• Your objective: Return each line below exactly as it reads, and omit any image in it.

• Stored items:
=== Section Start ===

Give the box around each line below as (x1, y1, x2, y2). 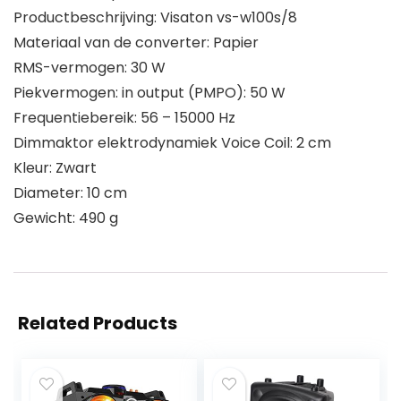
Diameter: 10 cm (13, 183, 127, 204)
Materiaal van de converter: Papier (13, 32, 259, 54)
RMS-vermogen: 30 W (13, 57, 166, 79)
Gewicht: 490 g (13, 208, 118, 229)
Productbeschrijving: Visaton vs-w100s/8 (13, 7, 297, 29)
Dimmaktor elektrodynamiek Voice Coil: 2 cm (13, 132, 331, 154)
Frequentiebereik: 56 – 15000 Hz (13, 107, 235, 129)
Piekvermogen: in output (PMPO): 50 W (13, 82, 286, 104)
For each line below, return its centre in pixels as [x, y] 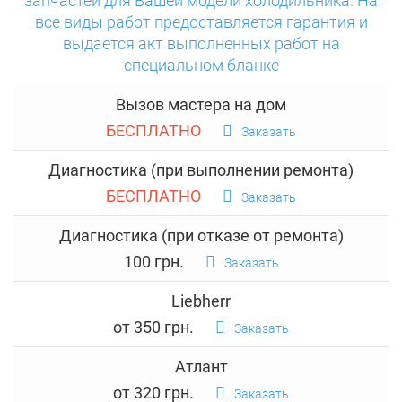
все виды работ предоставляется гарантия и [201, 22]
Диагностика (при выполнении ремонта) [201, 170]
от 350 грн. [153, 327]
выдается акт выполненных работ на [201, 44]
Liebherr [201, 301]
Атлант [201, 367]
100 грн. [153, 262]
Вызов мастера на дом [201, 105]
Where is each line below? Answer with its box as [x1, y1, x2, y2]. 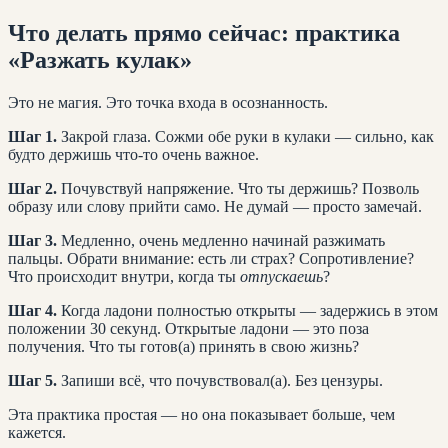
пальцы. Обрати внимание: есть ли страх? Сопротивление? [8, 249, 414, 267]
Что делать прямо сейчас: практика [8, 19, 400, 46]
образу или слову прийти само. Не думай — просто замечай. [8, 197, 422, 215]
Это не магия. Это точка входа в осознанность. [8, 93, 328, 111]
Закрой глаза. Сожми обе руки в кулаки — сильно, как [57, 127, 434, 145]
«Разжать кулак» [8, 46, 192, 73]
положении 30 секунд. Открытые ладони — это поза [8, 319, 369, 337]
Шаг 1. [8, 127, 57, 145]
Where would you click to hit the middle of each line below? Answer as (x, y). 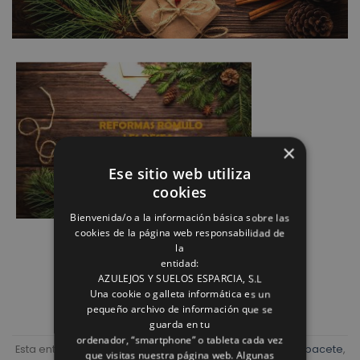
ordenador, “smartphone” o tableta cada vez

=== Section End ===

• Answer section:
Give the box around each line below as (x1, y1, x2, y2). 
Diameter: 10 cm (13, 183, 127, 204)
Materiaal van de converter: Papier (13, 32, 259, 54)
RMS-vermogen: 30 W (13, 57, 166, 79)
Gewicht: 490 g (13, 208, 118, 229)
Productbeschrijving: Visaton vs-w100s/8 (13, 7, 297, 29)
Dimmaktor elektrodynamiek Voice Coil: 2 cm (13, 132, 331, 154)
Frequentiebereik: 56 – 15000 Hz (13, 107, 235, 129)
Piekvermogen: in output (PMPO): 50 W (13, 82, 286, 104)
For each line below, return its centre in pixels as [x, y] 
все виды работ предоставляется гарантия и [201, 22]
Диагностика (при выполнении ремонта) [201, 170]
от 350 грн. [153, 327]
выдается акт выполненных работ на [201, 44]
Liebherr [201, 301]
Атлант [201, 367]
100 грн. [153, 262]
Вызов мастера на дом [201, 105]
Where is each line below? Answer with its box as [x1, y1, x2, y2]. 
пальцы. Обрати внимание: есть ли страх? Сопротивление? [8, 249, 414, 267]
Что делать прямо сейчас: практика [8, 19, 400, 46]
образу или слову прийти само. Не думай — просто замечай. [8, 197, 422, 215]
Это не магия. Это точка входа в осознанность. [8, 93, 328, 111]
Закрой глаза. Сожми обе руки в кулаки — сильно, как [57, 127, 434, 145]
«Разжать кулак» [8, 46, 192, 73]
положении 30 секунд. Открытые ладони — это поза [8, 319, 369, 337]
Шаг 1. [8, 127, 57, 145]
Where would you click to hit the middle of each line below? Answer as (x, y). 
ordenador, “smartphone” o tableta cada vez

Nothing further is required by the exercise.